I believe we can still recall the governments intervention, and wrong as it may be. Bill Gates actions through his many employees, most probably more interested in job security then in quality products, did create a monopoly.
There is actually nothing wrong with a monopoly as long as the leaders are running it for the right purpose. I believe many realize that Bill Gates lost site of the purpose of a computer.
I have noticed that the person looking for power, often becomes a slave to his own mechanisms of control.
I was watching a show one day as Bill Gates was showing off a new technology and it did not work.
It would have been hysterically funny if this was the only time his products had failed. However since his products are riddled with a history of, promising something and then not performing, it lacked some of the humor it should have had attached to it.
There are many individuals that truly put computers to good use.
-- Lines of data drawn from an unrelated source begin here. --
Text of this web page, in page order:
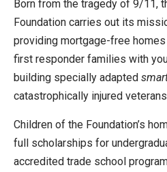
Born from the tragedy of 9/11,
Foundation carries out its
providing mortgage-free
first responder families with
building specially adapted
catastrophically injured
Children of the Foundation’s
full scholarships for
accredited trade school

It is these individuals that know, there is something terribly wrong with each new offering from Micro-soft.
Because either the last offering was so poorly designed that it has to be removed from use. Or it is just a fun game to have people scramble to get the performance and options they just had, out of a new operating system.
Most individuals truly using computers, have little interest in fancy interfaces. That is a selling gimmick that often hinders the actual users of computers.
Today we are taught money is intelligence. And I admit I often feel a little foolish when I run short of money. However it is not really an indicator of knowledge, purpose or true success. So I would put it to Mr. Gates, "Did you succeed in your purpose"?